まあ常にそんなに上手くいくわけでもないんでしょうけど、目指すところとしては、便利な世の中になって仕事が減れば、それだけ仕事以外の時間を設けられるようになるのだから、それに則した労働制度をつくっていくべきなんじゃないのってことです。むしろそれをしないと、これからも仕事に殺される人間が続出するでしょうし、これに根ざした様々な社会問題、少子高齢化や医療費の膨張などの問題も一向に解決しないでしょう。

その正解が裁量労働制なのかという議論は当然あって良いと思うし、それがダメというなら、もっとイケてる労働制度を考えてつくっていかにゃなるまいよと。
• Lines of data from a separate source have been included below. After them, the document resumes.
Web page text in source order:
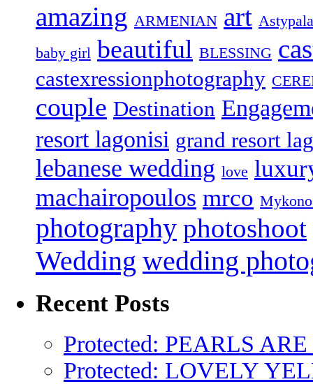
amazing ARMENIAN art
baby girl beautiful BLESSING
castexressionphotography
couple Destination
resort lagonisi grand resort
lebanese wedding love
machairopoulos mrco
photography photoshoot
Wedding wedding
Recent Posts
Protected: PEARLS
Protected: LOVELY
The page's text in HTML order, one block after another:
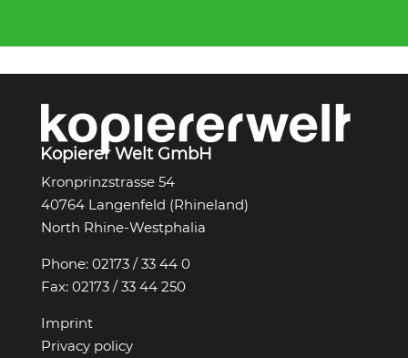
Kopierer Welt GmbH
Kronprinzstrasse 54
40764 Langenfeld (Rhineland)
North Rhine-Westphalia
Phone: 02173 / 33 44 0
Fax: 02173 / 33 44 250
Imprint
Privacy policy
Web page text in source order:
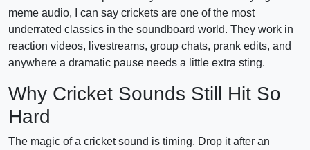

おそらく、今の労働問題の根幹は、戦後からバブル期にかけて日本が急成長してきた働き方が、今ではもう通用しなくなってきている、長いこと仕事すればそれだけ成果が上がるというのは最早幻想であるのにそれを盲信しちゃってる社会にあると思うのよね。いわば、高度経済成長の成功体験が、今の時代には呪縛として残っていると言っても良い状態ではないか。

とにかく、何かそういう鬱屈したものを壊して次のフェーズに進む必要が出てきているのは確かであって、今回せっかく裁量労働制の問題で盛り上がってるなら、そこを起点にして、もっと素晴らしい次世代の労働制度を誰か発明してくんないかなー?という他力本願な感想を残して今回は筆を置くことにます。お前が考えろなんていわれても困りますよ。あえていうなら「いっぺん裁量労働制でやってみたら良いんじゃないの」というのが目下の思いでありまして。それで問題が出るようならまた何か考えれば良いし、いずれにしろ、何も考えない何もしないのは一番の愚策じゃないかなぁと。